Lakhdar, m’a dit Judit au milieu de la nuit. Lakhdar, et j’aimais sa façon de m’appeler, sa pointe d’accent espagnol, son insistance sur le dad , cette lettre qui n’existe qu’en arabe.
— Lakhdar, ce n’est pas très fréquent, non ?
J’avais la tête contre son épaule.
— Non, c’est plutôt rare au Maroc. Mais courant en Algérie. Mon père aimait ce prénom, je ne sais pas trop pourquoi.
— Qu’est-ce que ça signifie, à part “le vert” ?
— En fait Lakhdar a deux sens, “vert”, c’est sûr, mais aussi “prospère”. Le vert, c’est la couleur de l’Islam. C’est peut-être pour ça que mon père l’a choisi. C’est aussi un prophète important pour les mystiques. Le Khidr, le Vert. Il apparaît dans la sourate de la Caverne.
— Lakhdar. Je vais t’appeler le Frelon Vert.
— Tu es plus belle que Cameron Diaz.
Et elle a doucement attrapé ma main pour la descendre vers son bas-ventre.

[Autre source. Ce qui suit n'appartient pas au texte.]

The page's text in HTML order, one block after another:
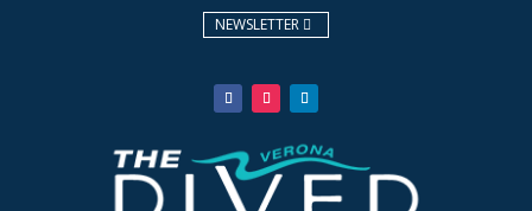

Les semaines, les mois qui ont suivi, jusqu’en novembre et mes débuts comme serveur sur les ferries de la compagnie de navigation Comarit ont passé si vite que les souvenirs sont à leur mesure, brefs et rapides. Le travail pour Jean-François était pénible, aride et abrutissant ; ma chambre, à mi-chemin entre le centre et la Zone Franche, froide et inhospitalière ; je partageais l’appartement avec trois travailleurs un peu plus âgés que moi dont je sentais qu’ils n’avaient jamais eu mon âge. Ils me paraissaient d’une débilité sans fond. Dès qu’ils possédaient quelques dirhams c’était pour s’acheter un nouveau jogging, des baskets, du shit ; ils s’imaginaient une jolie vie dont le moment culminant serait l’achat d’un lit double chez le marchand de meubles du coin et d’une bagnole chez le concessionnaire Nissan ou Toyota ; ils surfaient tous les jours sur voitureaumaroc.comet rêvaient de caisses de luxe qu’ils ne pourraient jamais s’offrir, regarde, il y a une Jaguar de 1992 pour cent mille dirhams ; ils avaient d’énormes lunettes de soleil qui leur bouffaient la figure et l’oreillette du mains-libres de leur téléphone toujours en place. Ils étaient lisses, interchangeables et bruyants. Mais c’était une compagnie, un mouvement humain à mes côtés ; ils draguaient les ouvrières de la confection, les petites mains douces endolories par le vrombissement des machines à coudre, ou à défaut les poissonnières de l’usine de surgélation, qui sentaient le mérou ou la crevette depuis le menton jusqu’au tréfonds du con, et toutes étaient sensibles aux avances vulgaires de mes coturnes à fausses Ray-Ban qui les amenaient en grande pompe, comme des princesses, gober un hamburger dans ces grandes enseignes américaines qui donnaient un peu l’impression de vivre la vie, la vraie vie, pas celle des caves, des ploucs qui n’avaient pas la chance de travailler dans la Zone Franche et donc non seulement gagnaient moins, beaucoup moins, mais surtout étaient bien moins distingués, n’ayant ni lunettes de soleil ni téléphone de luxe, et tout ce cirque faisait l’effet d’un gigantesque gâchis, loin, bien loin certes des quartiers où j’avais grandi, mais aussi et surtout de ceux où j’avais envie de vivre.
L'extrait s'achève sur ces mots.